Pioneering civil and nautical engineer Thomas Richard Guppy married Henrietta Collins Jennings (1810-1845), a sister of my great great grandmother Caroline Collins Jennings (1815-1876), making him my 3x great uncle Thomas.

Thomas Guppy wasn’t portrayed at the Opening Ceremony of the 2012 London Olympics, but his friend and colleague Isambard Kingdom Brunel was, by Kenneth Branagh

The Guppys and the Jennings’s were prominent families in the important British port city of Bristol, for which in 1830 a young Isambard Kingdom Brunel designed the Clifton Suspension Bridge.

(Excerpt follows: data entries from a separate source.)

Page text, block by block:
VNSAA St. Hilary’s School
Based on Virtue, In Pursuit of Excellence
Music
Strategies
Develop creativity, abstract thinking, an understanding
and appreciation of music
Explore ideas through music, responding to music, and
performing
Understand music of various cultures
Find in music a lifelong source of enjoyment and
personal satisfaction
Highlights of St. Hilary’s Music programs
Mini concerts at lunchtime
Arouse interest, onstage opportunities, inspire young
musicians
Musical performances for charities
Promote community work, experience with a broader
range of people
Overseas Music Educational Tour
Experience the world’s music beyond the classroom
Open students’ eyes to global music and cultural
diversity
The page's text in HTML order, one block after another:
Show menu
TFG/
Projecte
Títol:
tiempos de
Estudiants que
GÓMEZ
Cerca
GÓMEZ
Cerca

The bridge used construction techniques devised by uncle Thomas’s remarkable mother Sarah Guppy; and thereafter Thomas and Isambard became lifelong friends and colleagues. The same year that Brunel won the competition to design the Clifton bridge, he and Guppy formed a company to build a railway from the nation’s capital London stretching westwards to its most important seaport Bristol – the Great Western Railway.

The GWR won parliamentary approval for construction in 1832, and was formally founded in 1833 – Thomas was a director, and Isambard the GWR’s chief engineer. Thomas injected large amounts of his own money to fund the project; and during its construction Thomas’s mother Sarah also contributed. Later, after its opening, she proposed the idea that the banks of railway cuttings could be stabilised by planting trees to prevent landslides onto the track.

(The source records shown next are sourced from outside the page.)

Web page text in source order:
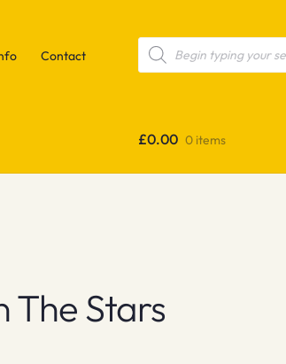
Contact
Products
search
£0.00 0 items
The Stars
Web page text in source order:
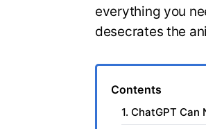
everything you
desecrates the
Contents
1. ChatGPT
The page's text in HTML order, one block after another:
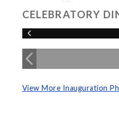
CELEBRATORY
View More Inauguration
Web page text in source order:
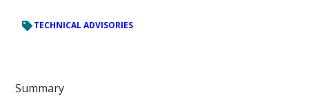
TECHNICAL ADVISORIES
Summary
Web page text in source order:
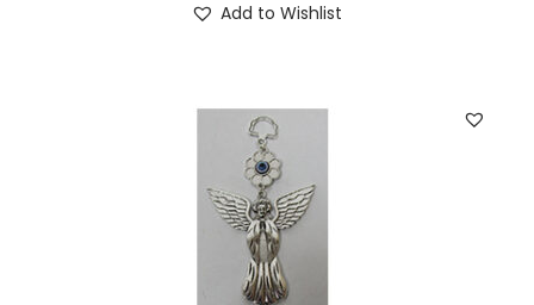
Add to Wishlist
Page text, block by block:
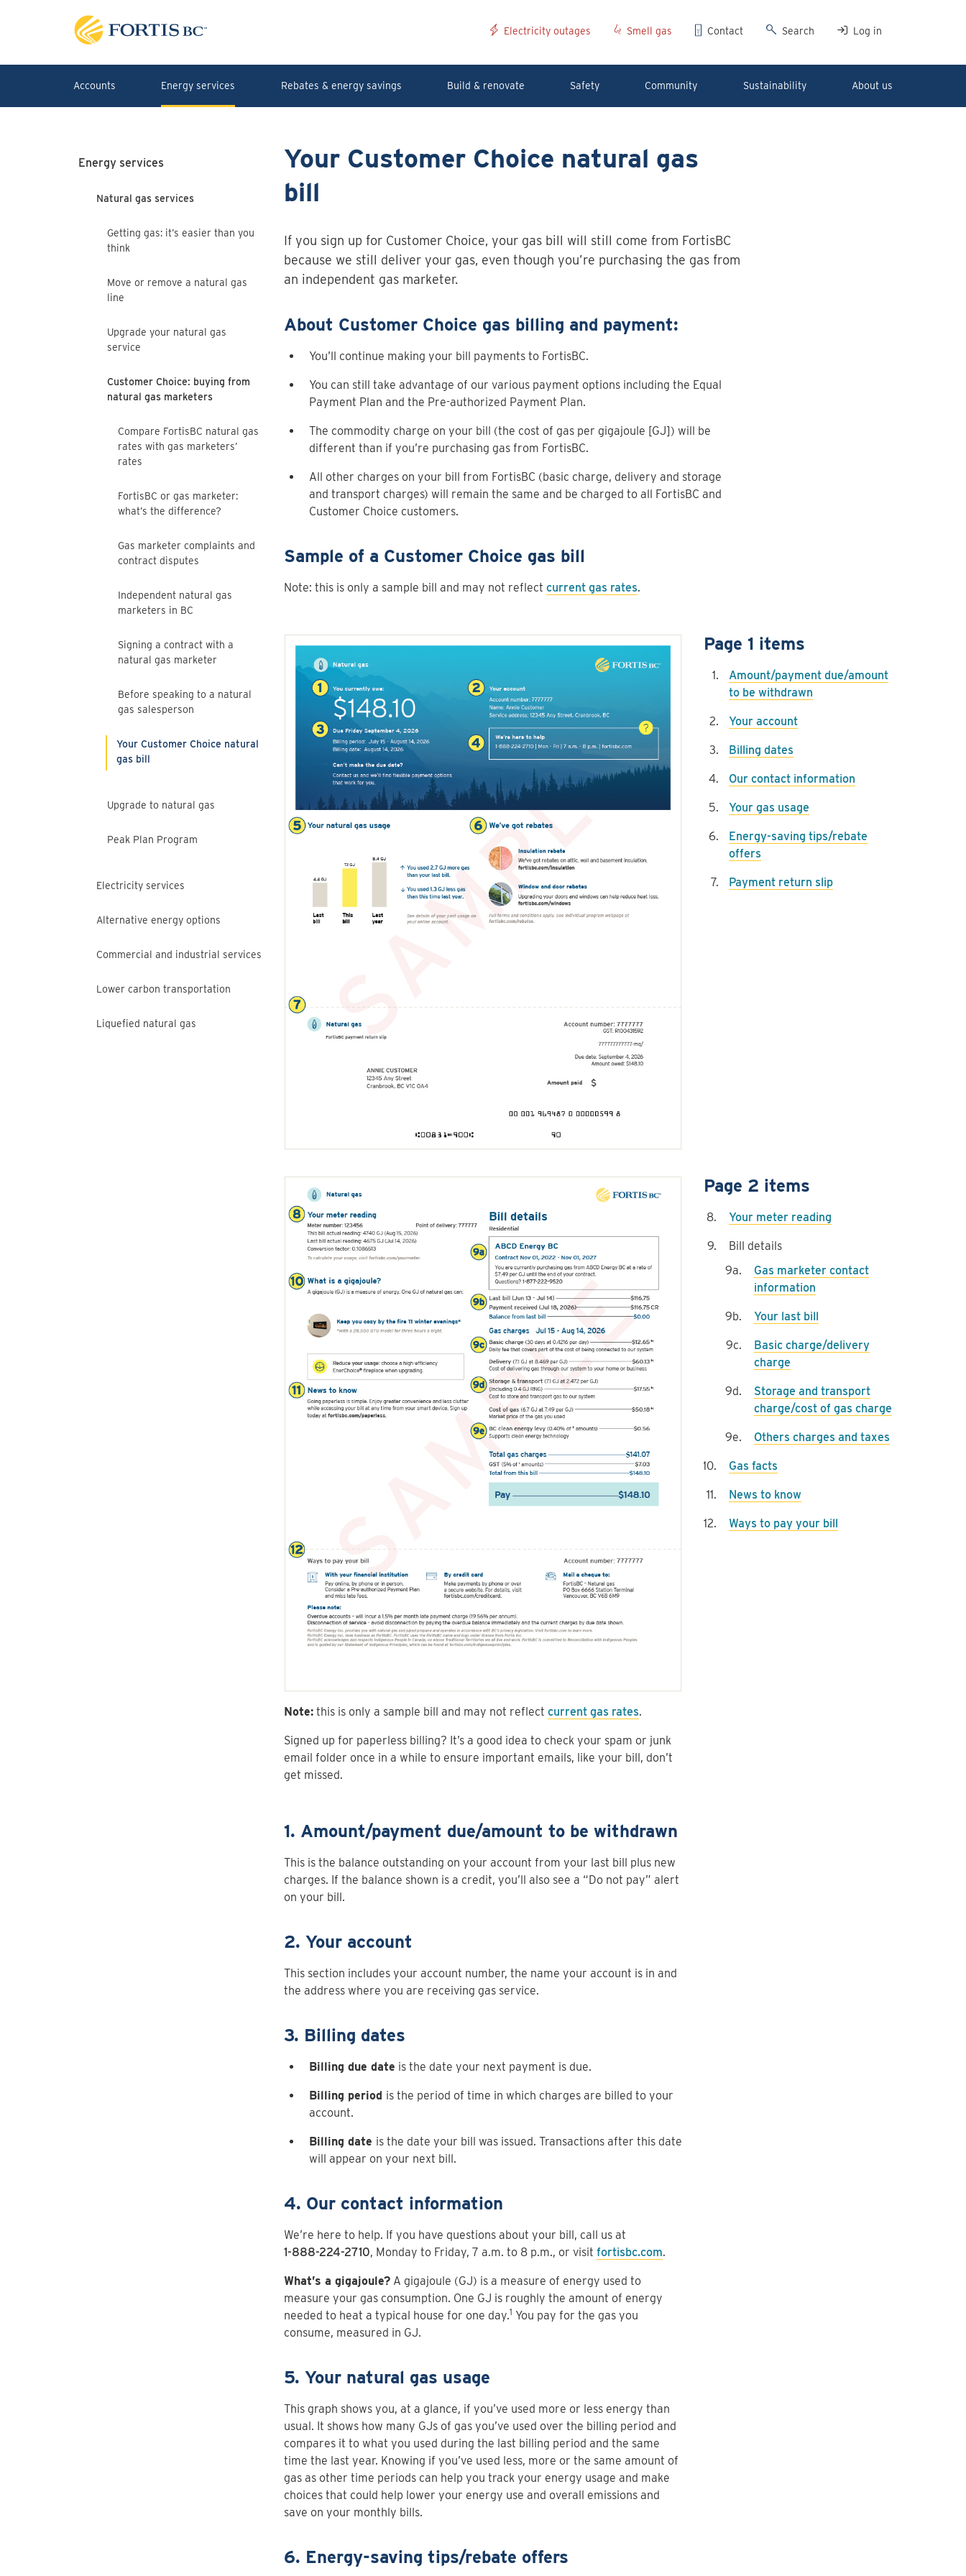
Electricity outages Smell gas Contact Search Log in
Accounts Energy services Rebates & energy savings Build & renovate Safety Community Sustainability About us
Energy services
Natural gas services
Getting gas: it’s easier than you
think
Move or remove a natural gas
line
Upgrade your natural gas
service
Customer Choice: buying from
natural gas marketers
Compare FortisBC natural gas
rates with gas marketers’
rates
FortisBC or gas marketer:
what’s the difference?
Gas marketer complaints and
contract disputes
Independent natural gas
marketers in BC
Signing a contract with a
natural gas marketer
Before speaking to a natural
gas salesperson
Your Customer Choice natural
gas bill
Upgrade to natural gas
Peak Plan Program
Electricity services
Alternative energy options
Commercial and industrial services
Lower carbon transportation
Liquefied natural gas
Your Customer Choice natural gas
bill
If you sign up for Customer Choice, your gas bill will still come from FortisBC
because we still deliver your gas, even though you’re purchasing the gas from
an independent gas marketer.
About Customer Choice gas billing and payment:
You’ll continue making your bill payments to FortisBC.
You can still take advantage of our various payment options including the Equal
Payment Plan and the Pre-authorized Payment Plan.
The commodity charge on your bill (the cost of gas per gigajoule [GJ]) will be
different than if you’re purchasing gas from FortisBC.
All other charges on your bill from FortisBC (basic charge, delivery and storage
and transport charges) will remain the same and be charged to all FortisBC and
Customer Choice customers.
Sample of a Customer Choice gas bill
Note: this is only a sample bill and may not reflect current gas rates.
Page 1 items
Amount/payment due/amount
to be withdrawn
Your account
Billing dates
Our contact information
Your gas usage
Energy-saving tips/rebate
offers
Payment return slip
Note:this is only a sample bill and may not reflect current gas rates.
Signed up for paperless billing? It’s a good idea to check your spam or junk
email folder once in a while to ensure important emails, like your bill, don’t
get missed.
Page 2 items
Your meter reading
Bill details
Gas marketer contact
information
Your last bill
Basic charge/delivery
charge
Storage and transport
charge/cost of gas charge
Others charges and taxes
Gas facts
News to know
Ways to pay your bill
1. Amount/payment due/amount to be withdrawn
This is the balance outstanding on your account from your last bill plus new
charges. If the balance shown is a credit, you’ll also see a “Do not pay” alert
on your bill.
2. Your account
This section includes your account number, the name your account is in and
the address where you are receiving gas service.
3. Billing dates
Billing due date is the date your next payment is due.
Billing period is the period of time in which charges are billed to your
account.
Billing date is the date your bill was issued. Transactions after this date
will appear on your next bill.
4. Our contact information
We’re here to help. If you have questions about your bill, call us at
1-888-224-2710, Monday to Friday, 7 a.m. to 8 p.m., or visit fortisbc.com.
What’s a gigajoule?A gigajoule (GJ) is a measure of energy used to
measure your gas consumption. One GJ is roughly the amount of energy
needed to heat a typical house for one day.1 You pay for the gas you
consume, measured in GJ.
5. Your natural gas usage
This graph shows you, at a glance, if you’ve used more or less energy than
usual. It shows how many GJs of gas you’ve used over the billing period and
compares it to what you used during the last billing period and the same
time the last year. Knowing if you’ve used less, more or the same amount of
gas as other time periods can help you track your energy usage and make
choices that could help lower your energy use and overall emissions and
save on your monthly bills.
6. Energy-saving tips/rebate offers

Sonning Cutting on the GWR, scene of a fatal rail accident caused by a  landslip in 1841 which prompted Sarah Guppy to suggest planting willows and poplars

The first GWR trains ran in 1838, but a casual remark from Brunel at a directors’ meeting three years earlier led to Guppy and him launching an even more ambitious project before the first was even completed. Why, Brunel half-joked, should they stop at Bristol? What if passengers could buy a through-ticket from London to New York? There was at the time no regular transatlantic crossing, and no one at the meeting took him very seriously – except Guppy.

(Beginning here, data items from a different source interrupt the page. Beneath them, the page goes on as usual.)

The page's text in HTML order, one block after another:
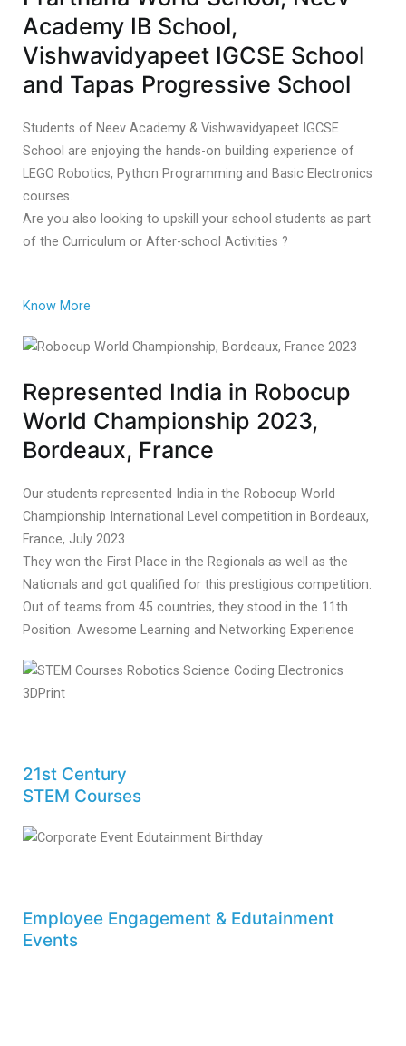
Academy IB School,
Vishwavidyapeet IGCSE School
and Tapas Progressive School
Students of Neev Academy & Vishwavidyapeet IGCSE
School are enjoying the hands-on building experience of
LEGO Robotics, Python Programming and Basic Electronics
courses.
Are you also looking to upskill your school students as part
of the Curriculum or After-school Activities ?
Know More
Represented India in Robocup
World Championship 2023,
Bordeaux, France
Our students represented India in the Robocup World
Championship International Level competition in Bordeaux,
France, July 2023
They won the First Place in the Regionals as well as the
Nationals and got qualified for this prestigious competition.
Out of teams from 45 countries, they stood in the 11th
Position. Awesome Learning and Networking Experience
21st Century
STEM Courses
Employee Engagement & Edutainment
Events
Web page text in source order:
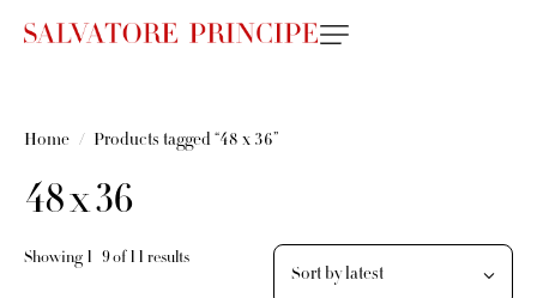
Home Products tagged “48 x 36”
48 x 36
Showing 1–9 of 11 results
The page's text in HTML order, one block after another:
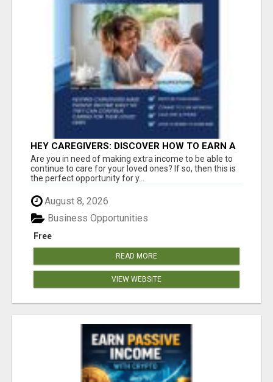
HEY CAREGIVERS: DISCOVER HOW TO EARN A
STEADY ONLINE INCOME TODAY!
Are you in need of making extra income to be able to
continue to care for your loved ones? If so, then this is
the perfect opportunity for y...
August 8, 2026
Free
Business Opportunities
READ MORE
VIEW WEBSITE
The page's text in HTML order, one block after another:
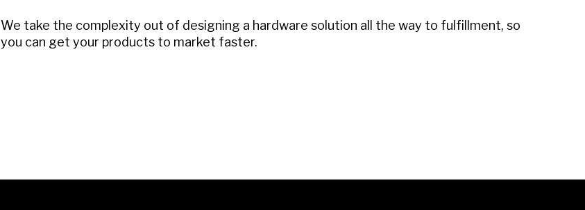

The prevailing view was that no steamship could be built large enough to accommodate sufficient passengers and cargo AND the huge amount of fuel required to carry them all across the Atlantic. A committee was formed to plan a ship, to be called the S.S. Great Western, which could overturn such conventional wisdom. Guppy’s father and mother were both responsible for innovations in ship construction, and Thomas now spent three months himself touring Britain’s great ship-building centres, studying the best techniques of the best nautical engineers in the country.

S.S. Great Western, designed by Guppy and Brunel, fitted by Acraman, on a commemorative Royal Mail stamp of 2004

The S.S. Great Western was launched on 19th July 1837 (and fitted out in large part by another 3x great uncle of mine, William Edward Acraman of Bristol ships’ chandlers Acraman & Co). After trials the ship made its maiden voyage to New York and back in 1838 in record time – 15 days out, 14 days back (including 24 hours lost for a stoppage at sea). It had consumed only three-quarters of its fuel supply in the process. As his obituary from the Institute of Civil Engineers noted, “Mr Guppy therefore assisted, conjointly with the late Mr Brunel, in the construction of the precursor of Ocean Steam Navigation.”

Thomas learned much from his 1835 survey of nautical engineering techniques; and he built on them many innovations of his own, which he applied to the Great Western’s successors, the Great Britain (1843) and the Great Eastern (1859). These included using copper plates on the hull instead of iron ones, to reduce corrosion; and (for the Great Eastern) a twin-walled, cellular system for constructing hulls which created a lining of buoyant, independent, water-tight compartments. In these he preempted double-hull improvements which were ordered after the catastrophic failure of the Titanic’s rather less successful watertight compartments some 53 years later.